第106話 Nao
大勝利だった。
シオコは勿論、林鳳も大喜びだった。
だが秀吉は進言した。
「篭城戦は、後詰が無いと、結局は負けてしまう。そちら、後詰の望みは無いのじゃろう?じゃったら、向こうが怖気づいている隙に、さっさと逃げ出す算段をしたほうが利口じゃな。」
もっともだ、とシオコも賛成したので、林鳳は、残った船をかき集め、配下の者を分乗させ、台湾に帰ることにした。
「まあ待て。船を出す前にやることがある。」
秀吉は重ねて言った。
「このちっこい丸木船を、外洋に出して漕いでいくだけでも大変なのに、あのでっかい船で追いかけられてみよ、ひとたまりも無いわ。その前に、あの水軍の力を少し、削いでおく必要がある。」
原住民の子供に案内させて、兎丸と虎之助が偵察に出た。
「敵は弛緩しきっております。」
虎之助が報告した。
「見張りもたてておりませぬ。」
「陸の近くに、数珠繋ぎになって停泊しています。」
兎丸が言った。
「上陸しやすいからでしょう。こんなところまで、小さな舟に乗った海賊が攻めてくるはずもない、と思っているようです。」
報告を聞いた秀吉は、林鳳・助左と協議した。
その夜、秀吉は、林鳳の手下に、十余艘の舟を漕ぎ出させ、自分の配下の者と助左の手下たちを分乗させた。
紅も、助左と共に舟に乗った。
今日は、銃だけでなく弓矢も用意してある。
矢には布を巻きつけて、油を沁み込ませてある。
いずれの舟も、縄を尻尾のように垂らしている。その後ろから、親鴨に従う子鴨のように、荷を山のように積み上げた小舟が縄に引かれて続いた。
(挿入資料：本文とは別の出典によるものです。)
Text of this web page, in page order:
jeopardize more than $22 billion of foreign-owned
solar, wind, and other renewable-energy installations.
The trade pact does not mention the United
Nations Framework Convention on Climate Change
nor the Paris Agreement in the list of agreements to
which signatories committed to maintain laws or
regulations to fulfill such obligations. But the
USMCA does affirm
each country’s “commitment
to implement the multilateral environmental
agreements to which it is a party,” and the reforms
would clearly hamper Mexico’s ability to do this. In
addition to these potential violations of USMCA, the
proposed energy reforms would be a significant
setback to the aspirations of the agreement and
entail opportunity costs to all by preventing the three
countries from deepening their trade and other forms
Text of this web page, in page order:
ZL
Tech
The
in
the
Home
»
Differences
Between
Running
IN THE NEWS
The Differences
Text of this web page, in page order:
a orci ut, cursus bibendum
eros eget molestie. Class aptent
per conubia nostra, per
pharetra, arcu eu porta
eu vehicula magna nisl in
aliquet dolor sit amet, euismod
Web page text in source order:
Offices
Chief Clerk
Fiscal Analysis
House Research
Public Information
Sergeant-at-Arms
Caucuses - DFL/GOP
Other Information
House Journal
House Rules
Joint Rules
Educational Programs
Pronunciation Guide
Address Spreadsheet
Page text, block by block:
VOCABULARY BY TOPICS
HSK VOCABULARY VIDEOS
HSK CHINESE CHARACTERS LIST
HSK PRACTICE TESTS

舟は連なって、スペイン軍の船が停泊している湾に入って行った。
十余隻の巨大なNaoが、夜の闇に林立している。
助左の乗っているカラヴェル船の二倍の大きさで、横帆と縦帆数種を組み合わせた高い帆走能力を持ち、安定性も高く、甲板を砲台として使用することも出来た。
夜になって、強い風が吹き始めた。
追い風になる位置に、親舟を止め、子舟に帆を立てて、風を十分受けるように固定した。
縄を切った。
風を孕んだ帆が、子舟をナオへ、海面を滑るように運んで行く。
親船に乗った者たちは其々、矢の先端に巻いた布に、火を点けた。
皆の用意が出来たのを見計らって、秀吉が合図した。
一斉に火矢を放った。
矢は狙い違わず、子舟の荷に突き刺さった。荷は、十分に油を染み込ませた枯れた木の枝である。ナオが密集しているところへ、風に煽られて、燃えながら突っ込んで行った。
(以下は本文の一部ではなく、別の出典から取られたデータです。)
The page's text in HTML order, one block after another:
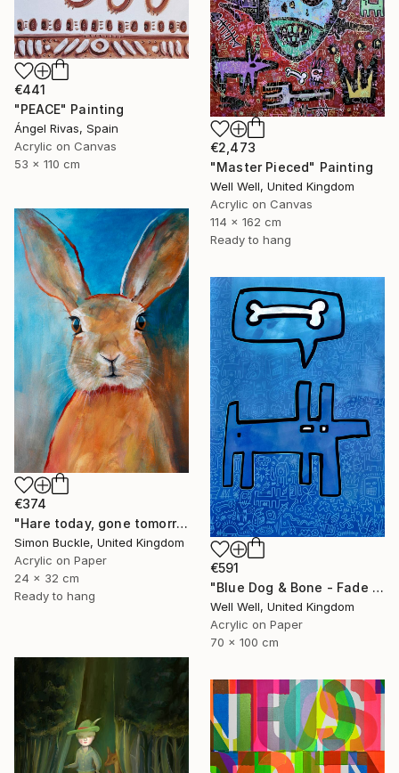
€441
"PEACE" Painting
Ángel Rivas, Spain
Acrylic on Canvas
53 x 110 cm
€2,473
"Master Pieced" Painting
Well Well, United Kingdom
Acrylic on Canvas
114 x 162 cm
Ready to hang
€374
"Hare today, gone tomorrow!" Painting
Simon Buckle, United Kingdom
Acrylic on Paper
24 x 32 cm
Ready to hang
€591
"Blue Dog & Bone - Fade Away" Painting
Well Well, United Kingdom
Acrylic on Paper
70 x 100 cm
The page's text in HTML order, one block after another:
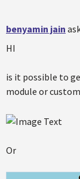
benyamin jain
HI
is it possible to
module or
Or
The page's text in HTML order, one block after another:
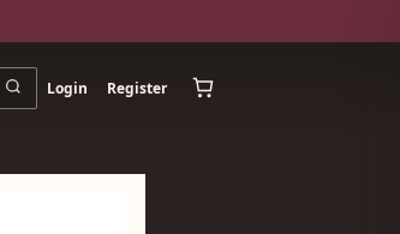
Login Register
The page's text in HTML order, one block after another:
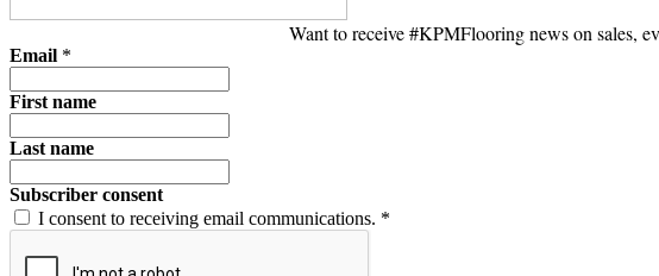
Want to receive #KPMFlooring news on sales,
Email *
First name
Last name
Subscriber consent
I consent to receiving email communications. *
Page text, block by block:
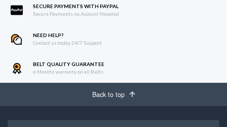
SECURE PAYMENTS WITH PAYPAL
Secure Payments no Account Needed
NEED HELP?
Contact us today 24/7 Support
BELT QUALITY GUARANTEE
6 Months warranty on all Belts
Back to top
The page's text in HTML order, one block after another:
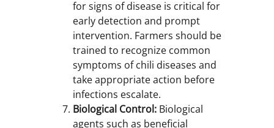
for signs of disease is critical for
early detection and prompt
intervention. Farmers should be
trained to recognize common
symptoms of chili diseases and
take appropriate action before
infections escalate.
Biological Control: Biological
agents such as beneficial
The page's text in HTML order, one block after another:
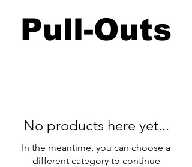
Pull-Outs
No products here yet...
In the meantime, you can choose a
different category to continue
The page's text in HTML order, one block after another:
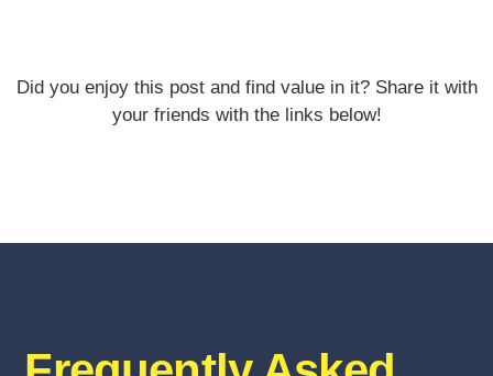
Did you enjoy this post and find value in it? Share it with
your friends with the links below!
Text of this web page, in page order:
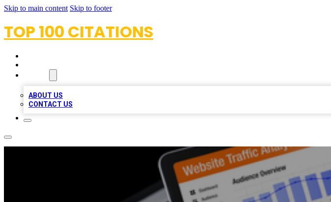
Skip to main content Skip to footer
TOP 100 CITATIONS
ABOUT US
CONTACT US
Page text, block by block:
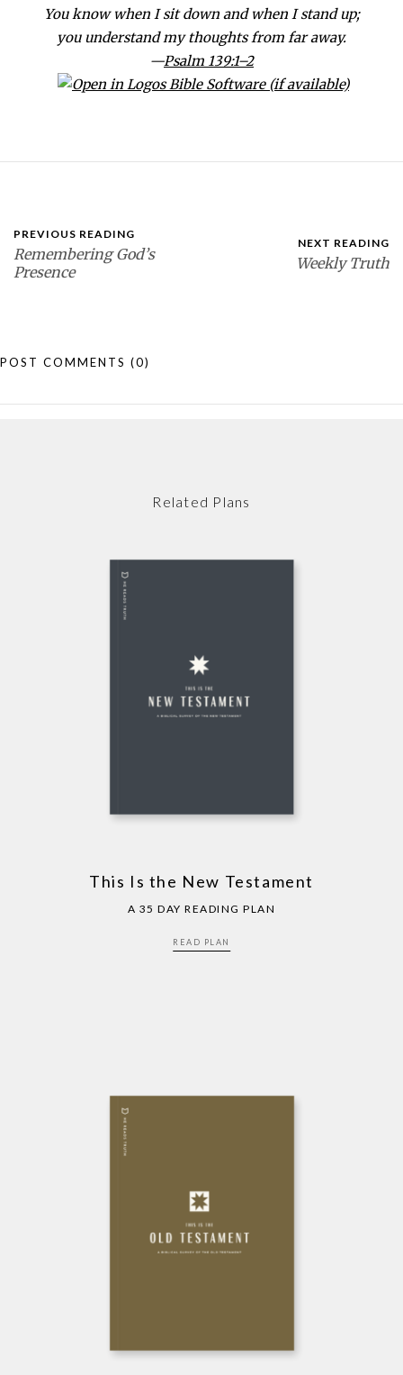
You know when I sit down and when I stand up;
you understand my thoughts from far away.
—Psalm 139:1–2
PREVIOUS READING
Remembering God’s
Presence
NEXT READING
Weekly Truth
POST COMMENTS (0)
Related Plans
This Is the New Testament
A 35 DAY READING PLAN
READ PLAN
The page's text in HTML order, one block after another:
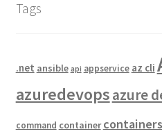
Tags
.net ansible api appservice az cli
azuredevopsazure
command container containers
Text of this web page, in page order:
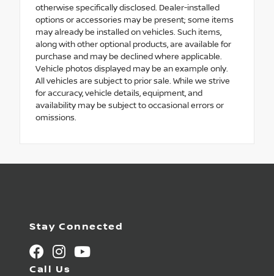
otherwise specifically disclosed. Dealer-installed
options or accessories may be present; some items
may already be installed on vehicles. Such items,
along with other optional products, are available for
purchase and may be declined where applicable.
Vehicle photos displayed may be an example only.
All vehicles are subject to prior sale. While we strive
for accuracy, vehicle details, equipment, and
availability may be subject to occasional errors or
omissions.
Stay Connected
Call Us
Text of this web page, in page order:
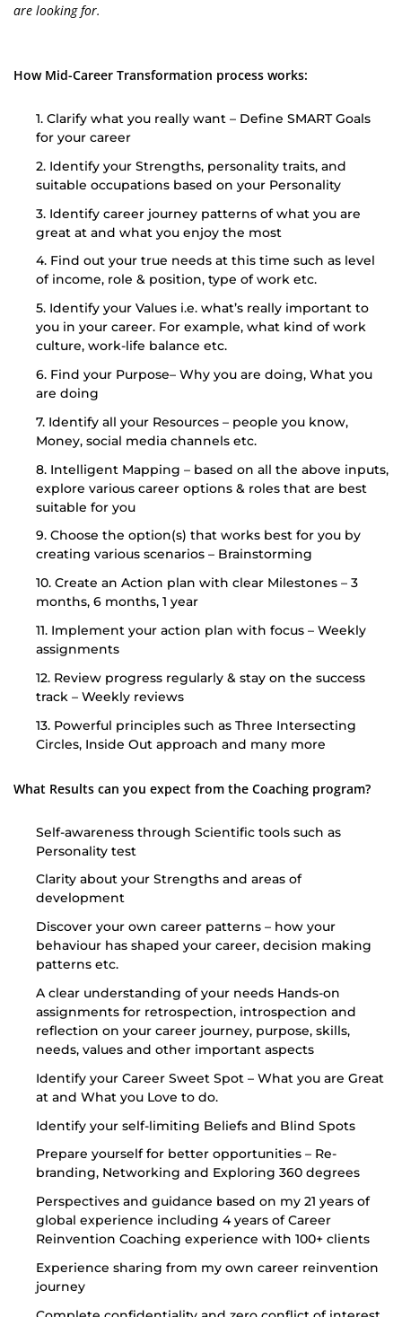
are looking for.
How Mid-Career Transformation process works:
1. Clarify what you really want – Define SMART Goals
for your career
2. Identify your Strengths, personality traits, and
suitable occupations based on your Personality
3. Identify career journey patterns of what you are
great at and what you enjoy the most
4. Find out your true needs at this time such as level
of income, role & position, type of work etc.
5. Identify your Values i.e. what’s really important to
you in your career. For example, what kind of work
culture, work-life balance etc.
6. Find your Purpose– Why you are doing, What you
are doing
7. Identify all your Resources – people you know,
Money, social media channels etc.
8. Intelligent Mapping – based on all the above inputs,
explore various career options & roles that are best
suitable for you
9. Choose the option(s) that works best for you by
creating various scenarios – Brainstorming
10. Create an Action plan with clear Milestones – 3
months, 6 months, 1 year
11. Implement your action plan with focus – Weekly
assignments
12. Review progress regularly & stay on the success
track – Weekly reviews
13. Powerful principles such as Three Intersecting
Circles, Inside Out approach and many more
What Results can you expect from the Coaching program?
Self-awareness through Scientific tools such as
Personality test
Clarity about your Strengths and areas of
development
Discover your own career patterns – how your
behaviour has shaped your career, decision making
patterns etc.
A clear understanding of your needs Hands-on
assignments for retrospection, introspection and
reflection on your career journey, purpose, skills,
needs, values and other important aspects
Identify your Career Sweet Spot – What you are Great
at and What you Love to do.
Identify your self-limiting Beliefs and Blind Spots
Prepare yourself for better opportunities – Re-
branding, Networking and Exploring 360 degrees
Perspectives and guidance based on my 21 years of
global experience including 4 years of Career
Reinvention Coaching experience with 100+ clients
Experience sharing from my own career reinvention
journey
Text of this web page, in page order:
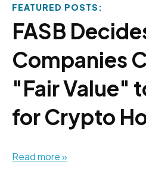
FEATURED POSTS:
FASB
Companies
"Fair Value"
for Crypto
Read more »
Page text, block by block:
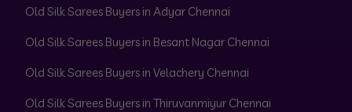
Old Silk Sarees Buyers in Adyar Chennai
Old Silk Sarees Buyers in Besant Nagar Chennai
Old Silk Sarees Buyers in Velachery Chennai
Old Silk Sarees Buyers in Thiruvanmiyur Chennai
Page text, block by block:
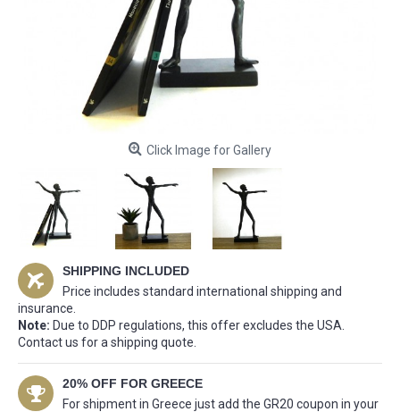
Click Image for Gallery
SHIPPING INCLUDED
Price includes standard international shipping and
insurance.
Note: Due to DDP regulations, this offer excludes the USA.
Contact us for a shipping quote.
20% OFF FOR GREECE
For shipment in Greece just add the GR20 coupon in your
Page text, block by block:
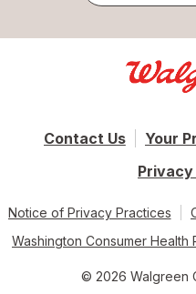
Contact Us
Your
Notice of Privacy Practices
Washington Consumer Health
© 2026 Walgreen
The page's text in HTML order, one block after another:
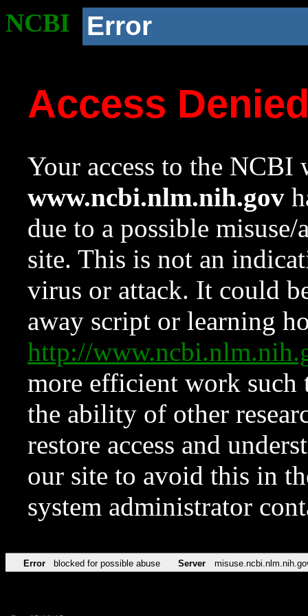
NCBI Error
Access
Your access to the NCBI
www.ncbi.nlm.nih.gov
due to a possible
site. This is not an
virus or attack. It could
away script or learning
http://
more efficient work such
the ability of other
restore access and
our site to avoid this in
system administrator
Error blocked for possible abuse Server

真っ暗な海に突然現れた炎に、スペイン軍はたちまち、大混乱に陥った。
錨を揚げる暇は無い。
錨索を斧で断ち切って逃げようとするはずみに隣の船にぶつかる船もいれば、やっとこ上げた錨索を味方の船の舵に引っ掛ける船、行く手を阻まれて立ち往生しているところに、火のついた舟に突っ込まれた船もある。
「慌てるな、この忌々しい舟を手鉤で突き放せ!」
水夫に怒鳴った士官が、もっとよく見ようと、船べりから海面を覗き込んだ。
炎に照らされた舟の上に、燃える枝の山の中から伸びている黒い紐が、ふと目に入った。
可燃物の山の中に火薬が隠されていたのである。
「触るな、爆弾だっ!」
叫んだときにはもう、遅かった。
真っ暗な夜空に、高く火柱が上がった。
凄まじい音を響かせて舟が爆発し、近くにいた二隻のナオは諸共に、海に沈んでいった。
こちらの舟からも、スペイン軍が右往左往しているのが、炎に照らされてよく見えた。